The problems / issues described above are as follows: (1) Since the conveyor that conveys the body must stop immediately in an emergency, it becomes a rapid stop and has a large impact. (2) Since the entire assist device is moving in synchronism with the traveling direction of the conveyor that conveys the body, the assist device also vibrates due to an impact when the conveyor suddenly stops. (3) Since the worker is traveling on the conveyor in synchronization with the progress of the conveyor that conveys the body, the impact at the time of sudden stop of the conveyor is applied to the operation handle held by the worker. (4) There is a time lag after the operator recognizes the stop of the conveyor until the actuator is actually released and the actuator brakes are applied.

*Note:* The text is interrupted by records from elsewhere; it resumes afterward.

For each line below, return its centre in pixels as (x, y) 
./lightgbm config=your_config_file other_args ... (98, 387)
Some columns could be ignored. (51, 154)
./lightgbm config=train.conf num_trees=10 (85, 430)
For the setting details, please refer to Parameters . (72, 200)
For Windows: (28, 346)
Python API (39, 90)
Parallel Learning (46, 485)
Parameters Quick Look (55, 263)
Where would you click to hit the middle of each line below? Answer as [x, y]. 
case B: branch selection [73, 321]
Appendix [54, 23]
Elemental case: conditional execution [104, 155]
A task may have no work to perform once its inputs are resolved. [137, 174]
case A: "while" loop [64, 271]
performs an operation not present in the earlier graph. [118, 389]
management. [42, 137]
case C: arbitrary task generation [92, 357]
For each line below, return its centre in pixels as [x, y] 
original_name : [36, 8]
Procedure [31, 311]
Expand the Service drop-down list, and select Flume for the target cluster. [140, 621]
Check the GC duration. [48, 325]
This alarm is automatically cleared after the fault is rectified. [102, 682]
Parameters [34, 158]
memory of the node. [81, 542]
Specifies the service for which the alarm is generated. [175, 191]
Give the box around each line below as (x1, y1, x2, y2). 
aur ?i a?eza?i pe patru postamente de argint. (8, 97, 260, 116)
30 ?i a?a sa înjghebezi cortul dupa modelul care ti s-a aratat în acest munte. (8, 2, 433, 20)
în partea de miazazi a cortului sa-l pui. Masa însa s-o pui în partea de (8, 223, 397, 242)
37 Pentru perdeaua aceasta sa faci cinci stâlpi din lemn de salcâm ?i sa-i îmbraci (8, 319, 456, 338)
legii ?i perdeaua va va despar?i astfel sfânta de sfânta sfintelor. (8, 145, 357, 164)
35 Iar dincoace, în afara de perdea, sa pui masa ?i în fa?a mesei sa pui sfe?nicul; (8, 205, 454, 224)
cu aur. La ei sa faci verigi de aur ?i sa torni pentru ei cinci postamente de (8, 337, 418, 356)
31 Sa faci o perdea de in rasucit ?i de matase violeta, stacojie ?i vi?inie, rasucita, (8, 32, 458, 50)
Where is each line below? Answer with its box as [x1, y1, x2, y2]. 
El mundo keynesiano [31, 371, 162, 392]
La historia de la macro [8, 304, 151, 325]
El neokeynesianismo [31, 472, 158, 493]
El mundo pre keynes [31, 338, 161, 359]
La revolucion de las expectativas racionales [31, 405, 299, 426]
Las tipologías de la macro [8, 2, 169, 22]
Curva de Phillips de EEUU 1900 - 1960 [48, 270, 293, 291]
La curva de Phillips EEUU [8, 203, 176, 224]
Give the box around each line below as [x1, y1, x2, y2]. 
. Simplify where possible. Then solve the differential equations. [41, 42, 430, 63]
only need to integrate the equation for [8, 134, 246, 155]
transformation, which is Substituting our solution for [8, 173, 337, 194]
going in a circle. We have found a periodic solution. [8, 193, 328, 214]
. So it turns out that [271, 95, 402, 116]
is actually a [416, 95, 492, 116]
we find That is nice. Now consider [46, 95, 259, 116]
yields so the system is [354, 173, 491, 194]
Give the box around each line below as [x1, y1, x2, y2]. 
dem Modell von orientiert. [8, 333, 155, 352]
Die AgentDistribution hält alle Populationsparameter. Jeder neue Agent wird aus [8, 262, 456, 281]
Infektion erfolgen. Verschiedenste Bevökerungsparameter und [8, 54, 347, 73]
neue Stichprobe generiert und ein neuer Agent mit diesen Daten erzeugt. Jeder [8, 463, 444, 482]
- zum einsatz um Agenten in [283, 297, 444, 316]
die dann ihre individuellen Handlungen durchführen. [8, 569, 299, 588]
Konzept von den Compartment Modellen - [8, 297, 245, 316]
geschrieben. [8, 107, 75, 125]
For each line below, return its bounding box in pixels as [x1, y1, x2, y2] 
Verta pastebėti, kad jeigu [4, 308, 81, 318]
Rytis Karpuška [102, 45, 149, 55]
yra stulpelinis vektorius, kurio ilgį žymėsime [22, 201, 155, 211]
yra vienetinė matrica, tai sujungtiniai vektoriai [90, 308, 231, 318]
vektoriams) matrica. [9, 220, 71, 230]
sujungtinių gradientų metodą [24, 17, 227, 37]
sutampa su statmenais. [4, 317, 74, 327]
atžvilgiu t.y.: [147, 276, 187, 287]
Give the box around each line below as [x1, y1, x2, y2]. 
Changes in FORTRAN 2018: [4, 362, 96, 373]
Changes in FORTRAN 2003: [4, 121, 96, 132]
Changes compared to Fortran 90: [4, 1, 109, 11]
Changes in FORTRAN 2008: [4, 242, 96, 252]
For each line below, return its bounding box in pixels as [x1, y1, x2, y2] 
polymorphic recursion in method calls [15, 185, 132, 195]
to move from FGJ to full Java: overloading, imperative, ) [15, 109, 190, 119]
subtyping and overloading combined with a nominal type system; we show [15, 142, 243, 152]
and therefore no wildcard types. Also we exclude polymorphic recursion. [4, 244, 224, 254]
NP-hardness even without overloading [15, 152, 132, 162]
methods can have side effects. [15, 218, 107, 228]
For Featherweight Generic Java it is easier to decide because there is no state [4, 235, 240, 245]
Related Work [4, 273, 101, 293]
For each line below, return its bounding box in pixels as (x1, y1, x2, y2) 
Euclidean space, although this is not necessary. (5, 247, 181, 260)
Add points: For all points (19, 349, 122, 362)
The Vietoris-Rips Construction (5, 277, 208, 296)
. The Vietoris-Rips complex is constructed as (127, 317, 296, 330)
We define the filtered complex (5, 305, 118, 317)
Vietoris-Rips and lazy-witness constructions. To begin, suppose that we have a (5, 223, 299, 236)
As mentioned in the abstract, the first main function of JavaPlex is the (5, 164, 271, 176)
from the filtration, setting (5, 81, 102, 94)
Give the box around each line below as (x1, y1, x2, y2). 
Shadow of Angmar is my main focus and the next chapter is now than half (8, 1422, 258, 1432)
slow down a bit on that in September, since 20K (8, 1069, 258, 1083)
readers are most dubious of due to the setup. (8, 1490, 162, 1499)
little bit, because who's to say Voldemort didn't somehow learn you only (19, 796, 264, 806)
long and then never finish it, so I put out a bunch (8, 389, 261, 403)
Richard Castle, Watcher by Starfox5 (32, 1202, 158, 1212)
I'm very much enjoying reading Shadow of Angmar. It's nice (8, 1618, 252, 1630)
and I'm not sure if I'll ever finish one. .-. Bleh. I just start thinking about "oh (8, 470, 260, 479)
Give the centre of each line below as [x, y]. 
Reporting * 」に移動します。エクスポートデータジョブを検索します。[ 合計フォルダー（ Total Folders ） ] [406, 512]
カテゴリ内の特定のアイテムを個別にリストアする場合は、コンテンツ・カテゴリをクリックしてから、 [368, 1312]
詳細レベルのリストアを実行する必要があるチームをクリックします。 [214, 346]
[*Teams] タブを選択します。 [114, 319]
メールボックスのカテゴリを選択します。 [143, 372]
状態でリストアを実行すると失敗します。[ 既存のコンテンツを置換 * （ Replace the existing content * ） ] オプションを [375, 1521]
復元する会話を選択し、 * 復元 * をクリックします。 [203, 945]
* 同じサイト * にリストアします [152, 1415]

That is, since the vibrations caused by the plurality of impacts described above are generated in an overlapping manner, there is a problem in that a collision between the glass and the vehicle, urethane adhesion to the vehicle, urethane crushing, or the like occurs.
Therefore, in view of such problems, the present invention has an object to provide a power assist device and a control method thereof that can prevent the workpiece and the counterpart workpiece from coming into contact with each other when the workpiece is shaken due to sudden stop or sudden start. .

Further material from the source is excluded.